**WORK INSTRUCTIONS**
Quote the records exactly, starting at the first line and stopping after the line with "για την εξασφάλιση της"; skip the pictures.

**EXERCISE INPUTS**

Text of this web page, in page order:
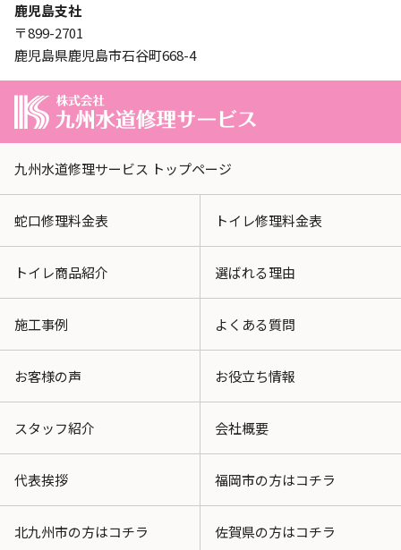
鹿児島支社
〒899-2701
鹿児島県鹿児島市石谷町668-4
九州水道修理サービス トップページ
蛇口修理料金表 トイレ修理料金表
トイレ商品紹介 選ばれる理由
施工事例 よくある質問
お客様の声 お役立ち情報
スタッフ紹介 会社概要
代表挨拶 福岡市の方はコチラ
北九州市の方はコチラ 佐賀県の方はコチラ
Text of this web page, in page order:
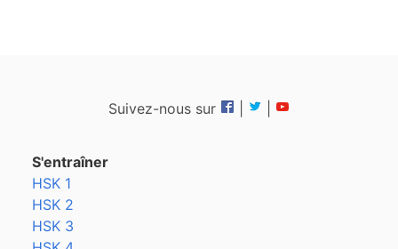
Suivez-nous sur
S'entraîner
HSK 1
HSK 2
HSK 3
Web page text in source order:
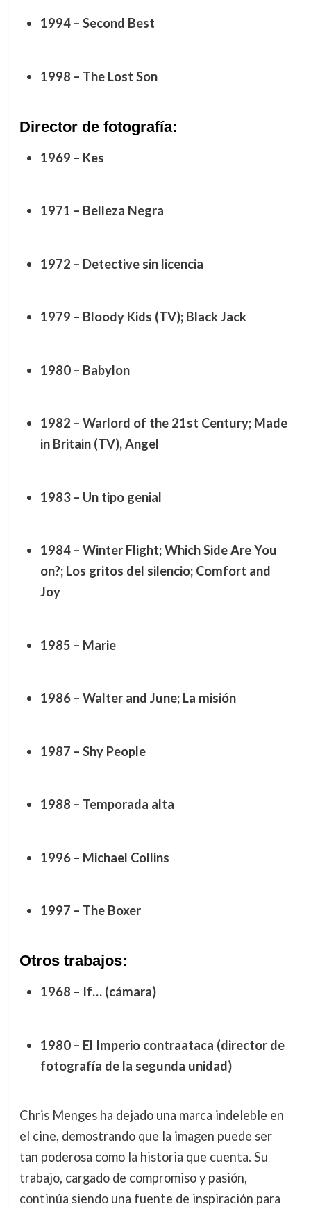
1994 – Second Best
1998 – The Lost Son
Director de fotografía:
1969 – Kes
1971 – Belleza Negra
1972 – Detective sin licencia
1979 – Bloody Kids (TV); Black Jack
1980 – Babylon
1982 – Warlord of the 21st Century; Made
in Britain (TV), Angel
1983 – Un tipo genial
1984 – Winter Flight; Which Side Are You
on?; Los gritos del silencio; Comfort and
Joy
1985 – Marie
1986 – Walter and June; La misión
1987 – Shy People
1988 – Temporada alta
1996 – Michael Collins
1997 – The Boxer
Otros trabajos:
1968 – If… (cámara)
1980 – El Imperio contraataca (director de
fotografía de la segunda unidad)
Chris Menges ha dejado una marca indeleble en
el cine, demostrando que la imagen puede ser
tan poderosa como la historia que cuenta. Su
trabajo, cargado de compromiso y pasión,
continúa siendo una fuente de inspiración para
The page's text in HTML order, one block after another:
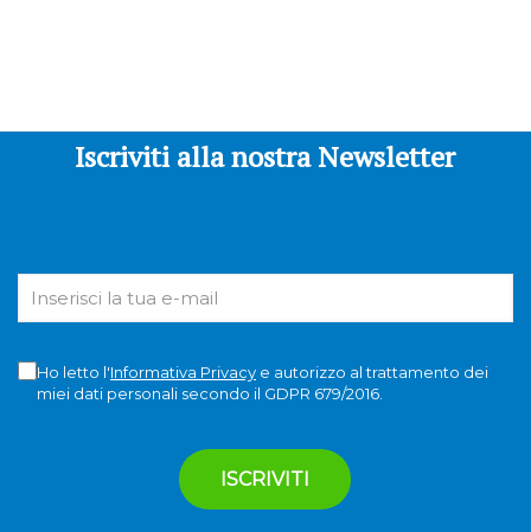
Iscriviti alla nostra Newsletter
Ho letto l'Informativa Privacye autorizzo al trattamento dei
miei dati personali secondo il GDPR 679/2016.
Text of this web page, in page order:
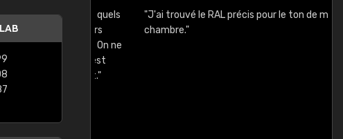
clairement quels
y a plusieurs
etc. On ne
livraison s'est
convient."
"J'ai trouvé le RAL précis pour le ton de ma
chambre."
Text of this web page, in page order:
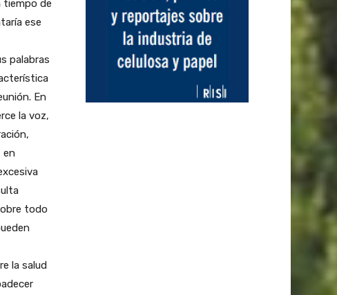
tiempo de
ese
palabras
En
la voz,
en
todo
la salud
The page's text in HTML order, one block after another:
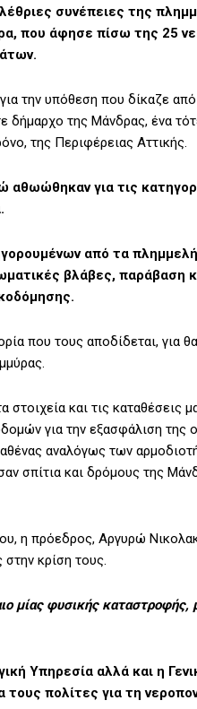
συνέπειες της
που άφησε πίσω της 25
την υπόθεση που δίκαζε
δήμαρχο της Μάνδρας, ένα
της Περιφέρειας Αττικής.
αθωώθηκαν για τις
από τα
βλάβες, παράβαση
που τους αποδίδεται, για
και τις καταθέσεις
για την εξασφάλιση της
αναλόγως των
σπίτια και δρόμους της
η πρόεδρος, Αργυρώ
κρίση τους.
μίας φυσικής καταστροφής,
Υπηρεσία αλλά και η
πολίτες για τη
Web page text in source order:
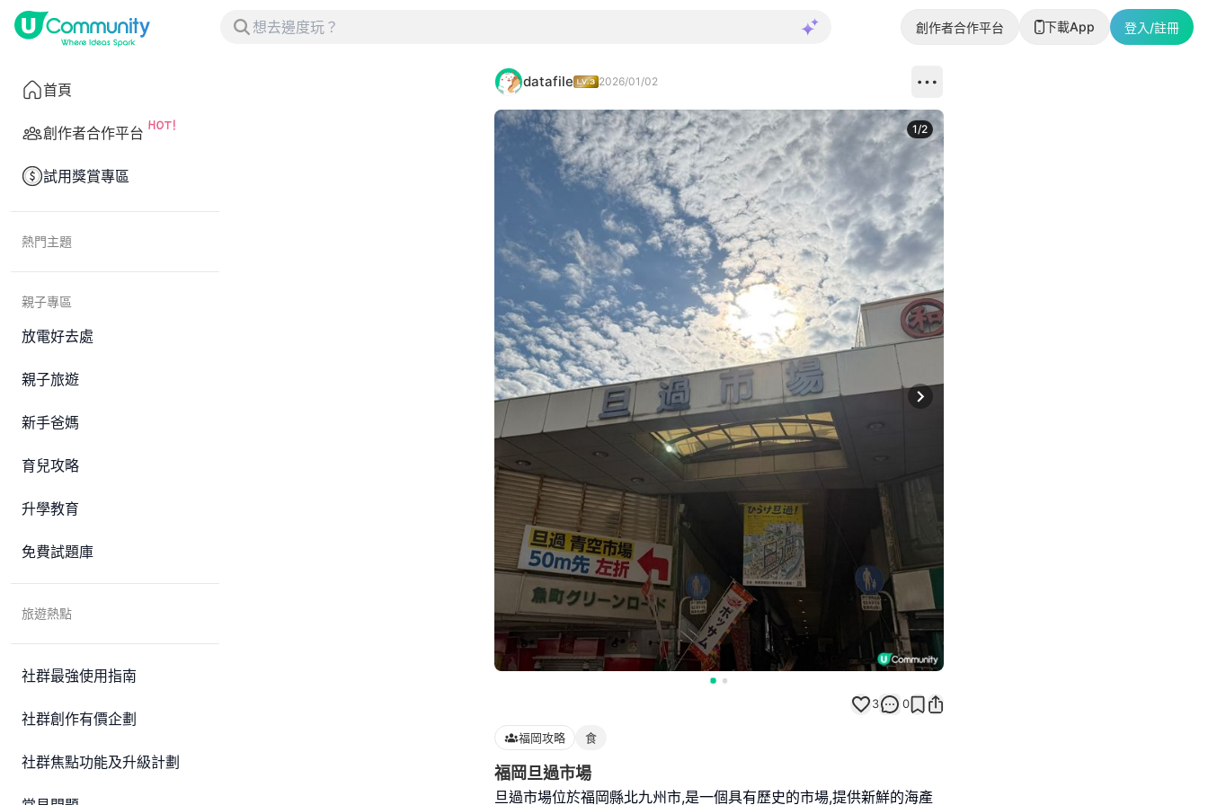
創作者合作平台 下載App 登入/註冊
首頁
創作者合作平台
試用獎賞專區
熱門主題
親子專區
放電好去處
親子旅遊
新手爸媽
育兒攻略
升學教育
免費試題庫
旅遊熱點
社群最強使用指南
社群創作有價企劃
社群焦點功能及升級計劃
datafile 2026/01/02
Next slide
1/2
3 0
福岡攻略 食
福岡旦過市場
旦過市場位於福岡縣北九州市,是一個具有歷史的市場,提供新鮮的海產
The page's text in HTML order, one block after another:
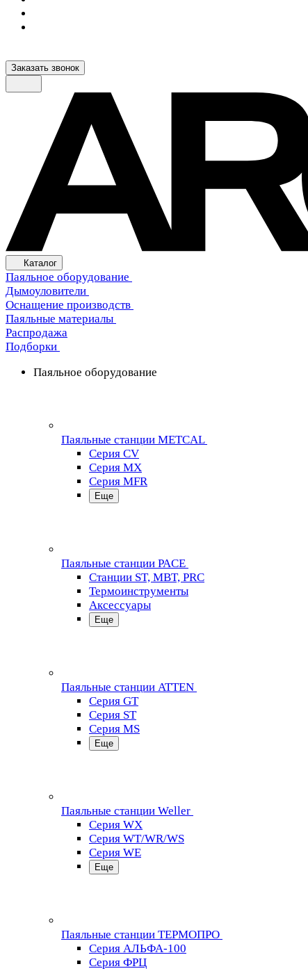
Заказать звонок
Каталог
Паяльное оборудование
Дымоуловители
Оснащение производств
Паяльные материалы
Распродажа
Подборки
Паяльное оборудование
Паяльные станции METCAL
Серия CV
Серия MX
Серия MFR
Еще
Паяльные станции PACE
Станции ST, MBT, PRC
Термоинструменты
Аксессуары
Еще
Паяльные станции ATTEN
Серия GT
Серия ST
Серия MS
Еще
Паяльные станции Weller
Серия WX
Серия WT/WR/WS
Серия WE
Еще
Паяльные станции ТЕРМОПРО
Серия АЛЬФА-100
Серия ФРЦ

**WORKED SOLUTION**
Text of this web page, in page order:
鹿児島支社
〒899-2701
鹿児島県鹿児島市石谷町668-4
九州水道修理サービス トップページ
蛇口修理料金表 トイレ修理料金表
トイレ商品紹介 選ばれる理由
施工事例 よくある質問
お客様の声 お役立ち情報
スタッフ紹介 会社概要
代表挨拶 福岡市の方はコチラ
北九州市の方はコチラ 佐賀県の方はコチラ
Text of this web page, in page order:
Suivez-nous sur
S'entraîner
HSK 1
HSK 2
HSK 3
Web page text in source order:
1994 – Second Best
1998 – The Lost Son
Director de fotografía:
1969 – Kes
1971 – Belleza Negra
1972 – Detective sin licencia
1979 – Bloody Kids (TV); Black Jack
1980 – Babylon
1982 – Warlord of the 21st Century; Made
in Britain (TV), Angel
1983 – Un tipo genial
1984 – Winter Flight; Which Side Are You
on?; Los gritos del silencio; Comfort and
Joy
1985 – Marie
1986 – Walter and June; La misión
1987 – Shy People
1988 – Temporada alta
1996 – Michael Collins
1997 – The Boxer
Otros trabajos:
1968 – If… (cámara)
1980 – El Imperio contraataca (director de
fotografía de la segunda unidad)
Chris Menges ha dejado una marca indeleble en
el cine, demostrando que la imagen puede ser
tan poderosa como la historia que cuenta. Su
trabajo, cargado de compromiso y pasión,
continúa siendo una fuente de inspiración para
The page's text in HTML order, one block after another:
Iscriviti alla nostra Newsletter
Ho letto l'Informativa Privacye autorizzo al trattamento dei
miei dati personali secondo il GDPR 679/2016.
Text of this web page, in page order:
clairement quels
y a plusieurs
etc. On ne
livraison s'est
convient."
"J'ai trouvé le RAL précis pour le ton de ma
chambre."
Text of this web page, in page order:
tiempo de
ese
palabras
En
la voz,
en
todo
la salud
The page's text in HTML order, one block after another:
συνέπειες της
που άφησε πίσω της 25
την υπόθεση που δίκαζε
δήμαρχο της Μάνδρας, ένα
της Περιφέρειας Αττικής.
αθωώθηκαν για τις
από τα
βλάβες, παράβαση
που τους αποδίδεται, για
και τις καταθέσεις
για την εξασφάλιση της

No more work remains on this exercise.